张不醉迈出向东南而去的步子时,平凡呢?
平凡等雨完全停止了,起身拍了拍衣服,这时他的衣服也已被内功所发之热量而烘干,拍掉衣服上少许尘土,他举步向这个破房外而踏步欲出,这时,张不醉那侠骨柔肠般的热情,非要赴黑道总舵的盛情而又浮现于眼前,那渴盼、冀求的一幕又闪现于脑海。
张不醉的渴盼和冀求不是为了一己之利、一派之益,而是为救一个无辜弱女子的渴盼。
平凡暗道:“如今天下如他者还有几何?不如他者又有几何?”心下不由又是一阵郁郁不欢。步出破房,这座破房实在太破,破得已是千疮万孔,真可谓是天当房顶风当墙,不过,对于一个避雨者来说,有破房总比没有要强。
破房外,一段残墙上,一物蓦地收入平凡眼中。
入目惊心,赫然是一只酒壶。
那壶斜悬残墙上,玲珑剔透,小巧可爱,却非真壶而是人工所画,那画式何等精巧,竟至栩栩如生,惟妙惟肖,直似一只真壶斜悬。

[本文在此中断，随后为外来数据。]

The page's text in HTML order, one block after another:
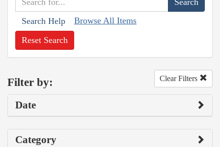
Search Help Browse All Items
Reset Search
Filter by: Clear Filters
Date
Category
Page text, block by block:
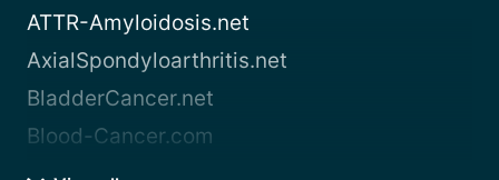
ATTR-Amyloidosis.net
AxialSpondyloarthritis.net
BladderCancer.net
Blood-Cancer.com
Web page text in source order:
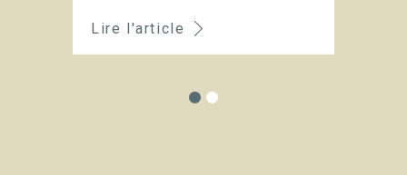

凡行走江湖者,无不识得这壶。它是姑苏派的标志和象征,曾令天下恶徒望风披靡的无形天剑,又曾令天下侠士顿生望尘莫及之慨。
这只酒壶,竟在雨后的破房外残墙上出现,平凡不由好是生敬,“素闻姑苏派弟子行踪飘忽,功夫几至神出鬼没,果然不可小觑,就凭这雨停片刻,竟能画壶在上而不被发觉,实非等闲之辈。”

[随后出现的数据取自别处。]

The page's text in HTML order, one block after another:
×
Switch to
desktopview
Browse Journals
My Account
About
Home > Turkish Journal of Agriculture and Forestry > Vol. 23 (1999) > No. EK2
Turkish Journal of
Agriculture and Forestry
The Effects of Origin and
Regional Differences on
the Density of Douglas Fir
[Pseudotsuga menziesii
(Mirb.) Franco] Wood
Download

这壶显然是雨后所画,否则早被大雨冲得无影无踪了,而在这么短的时间内,要画出这般高深的画来,若然没有浸淫几十年的画工经历和专业经验,如何能至如斯般巧夺天工?
最令平凡惊奇的还是那来去无声的轻功绝技,连自忖耳力超凡的平凡也不禁暗自赞叹不已。
这个壶与张不醉衣服上的酒壶一般无二,画壶者自然是张不醉了。没想到张不醉竟如此古道热肠,侠骨柔情,竟还紧跟己后而至,眼前又浮现出张不醉曾欲同赴黑道之渴盼与希冀,平凡叹道:“真难以思议,天下还有张不醉这等侠客。”
平凡却根本没有把自己与张不醉一块说为侠客,好象自己去黑道总舵乃是天经地义、理所当然的事,而别人则又不同。
这便是侠客的胸怀。
在张不醉的眼中,平凡是一名大侠客,而平凡又自认为张不醉是一位名副其实的侠客,却没人想到把自己与侠客联系起来,均以为自己与侠客尚有很大差距,不敢自居。
天下人间,自谕为侠者,其实无侠可言,自以为英雄者,却不是英雄,只有那些谦虚者在不断寻找自身差距,趋于进步化,始终不敢自认为侠者与英雄的,却在无形中成为了侠者与英雄。
侠者不是自夸的产品,而是谦虚中取得的结晶。
平凡一边在暗赞张不醉的侠义之心时,同时看到了另一个精细之处,只见那壶斜挂在断墙上,壶口方向直指正西南。
平凡复又对张不醉的细心之处倍加赞叹,这壶口方向不正是意含他去的方向吗?
张不醉如此焦急,而先行一步,去往黑道总舵而留记于我,我这可得赶快追上去。
他为何要往西南方向而去呢?黑道总舵不是在正南方向吗?莫非他另有要事,若是如此的话,我当赶上去协助解决才是。否则,岂不被人视作无情无义之人了。
张不醉竟能与己同赴黑道,这已是一份天大的情义,再说去西南方向也仍是南方,只不过多行点路而已。
于是,平凡便不假思索的踏出了去西南方向的第一步,他根本没想到,他这一步踏出,将是生与死、荣与辱接受毕生考验的一步。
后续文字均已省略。